Also professionally doomed. I needed to resign before they fired me. I had no interest in either of the academic community’s ruling passions: Marxist sentimentalism and real estate.

How Bernie missed becoming an English professor at some picturesque New England college, I cannot understand.

Anyway, here’s where I’m going with this. To me, the Clinton campaign’s high-minded refusal to expose Senator Sanders has been a big mistake, needlessly allowing this unelectable crank to pose as a serious candidate far too long—and enabling Bernie and his impassioned supporters to translate the old GOP anti-Hillary playbook into left-wing jargon.

In consequence, Clinton has found herself in a one-sided fight against her own degraded image. Some of it is  her own damn fault. Accepting preposterous fees to speak to Wall Street bankers and then keeping the speeches secret is no way to run for president.

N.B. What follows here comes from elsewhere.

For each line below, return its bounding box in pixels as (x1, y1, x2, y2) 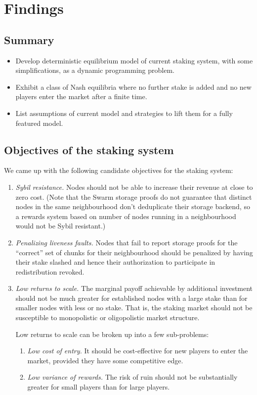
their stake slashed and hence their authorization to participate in (15, 257, 215, 267)
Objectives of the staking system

But realistically, Sanders lost any chance of prevailing after he lost New York and Pennsylvania badly. Word has yet to reach him. Meanwhile, it has become common to see Clinton described as “evil,” a “war-monger” and worse on social media, while the Sanders campaign whines that it was cheated. The damage to progressive chances in November from this kind of poisonous rhetoric is hard to overstate.

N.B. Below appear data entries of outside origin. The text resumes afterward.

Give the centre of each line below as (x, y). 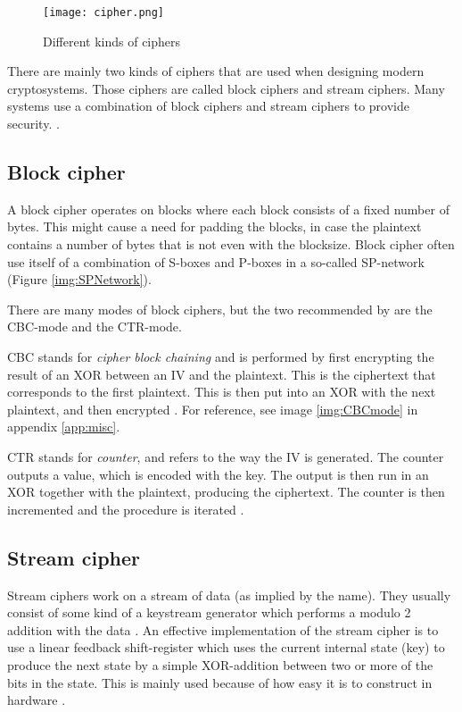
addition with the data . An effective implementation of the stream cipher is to (223, 629)
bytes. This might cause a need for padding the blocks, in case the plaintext (214, 226)
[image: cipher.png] (104, 13)
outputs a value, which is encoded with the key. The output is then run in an (218, 474)
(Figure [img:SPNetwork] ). (79, 279)
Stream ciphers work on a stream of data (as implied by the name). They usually (229, 595)
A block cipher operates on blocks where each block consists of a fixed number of (228, 209)
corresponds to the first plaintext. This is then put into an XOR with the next (222, 392)

In The Daily Beast, Michael Tomasky puts it this way: “The guy who’s going to end up with about 300 fewer pledged delegates and more than 3 million fewer votes doesn’t get to say ‘you beat me, but you must adopt my position.’ It’s preposterous and arrogant, which of course means he will do it.”

Has leading the Children’s Crusade gone to Sanders’ head? No doubt. However, my larger point is that he’s always been this guy, and Democrats have been needlessly polite about it.

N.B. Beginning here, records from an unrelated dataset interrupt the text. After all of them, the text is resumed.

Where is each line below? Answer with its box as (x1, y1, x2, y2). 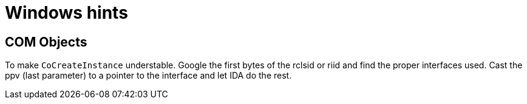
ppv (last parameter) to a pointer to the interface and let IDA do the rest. (5, 70, 292, 81)
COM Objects (5, 34, 87, 50)
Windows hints (5, 2, 128, 23)
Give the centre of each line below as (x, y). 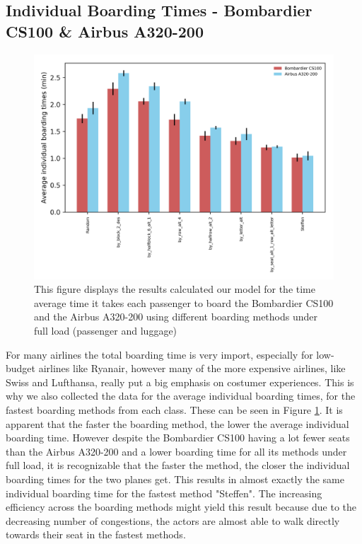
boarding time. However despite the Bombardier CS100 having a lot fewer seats (178, 438)
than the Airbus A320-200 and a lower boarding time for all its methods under (176, 451)
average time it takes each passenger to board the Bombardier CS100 (184, 302)
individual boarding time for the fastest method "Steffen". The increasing (164, 493)
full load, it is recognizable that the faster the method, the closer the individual (178, 465)
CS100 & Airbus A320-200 (105, 31)
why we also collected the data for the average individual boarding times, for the (181, 396)
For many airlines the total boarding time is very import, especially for (159, 354)

Is it impolite to point out, like Slate’s Michelle Goldberg, that in “1980, Sanders served as an elector for the Socialist Workers Party, which was founded on the principles of Leon Trotsky. According to the New York Times, that party called for abolishing the military budget. It also called for ‘solidarity’ with the revolutionary regimes in Iran, Nicaragua, Grenada, and Cuba; this was in the middle of the Iranian hostage crisis.”

No, that’s not objectionable because it’s undeniably true. No doubt Sanders has an explanation for such heterodox, albeit politically poisonous views. Fine — so why hasn’t he been forced make it?

In 1976, Bernie urged the University of Vermont student paper to “contrast what the young people in China and Cuba are doing for themselves and for their country as compared to the young people in America…It’s quite obvious why kids are going to turn to drugs to get the hell out of a disgusting system or sit in front of a TV set for 60 hours a week.”He wrote stern letters to the FCC protesting shows like “Gunsmoke” and “I Love Lucy.”

Ancient history? Perhaps. But also 30 years after George Orwell’s epochal novel Animal Farm, and around the same as Chairman Mao’s “Cultural Revolution” was winding down after giving millions of Chinese youngsters a swell chance to serve their country in slave labor camps.

As I say, show me an American Trotskyite, and I’ll show you a damned fool.

But again, shouldn’t Bernie have had to explain it?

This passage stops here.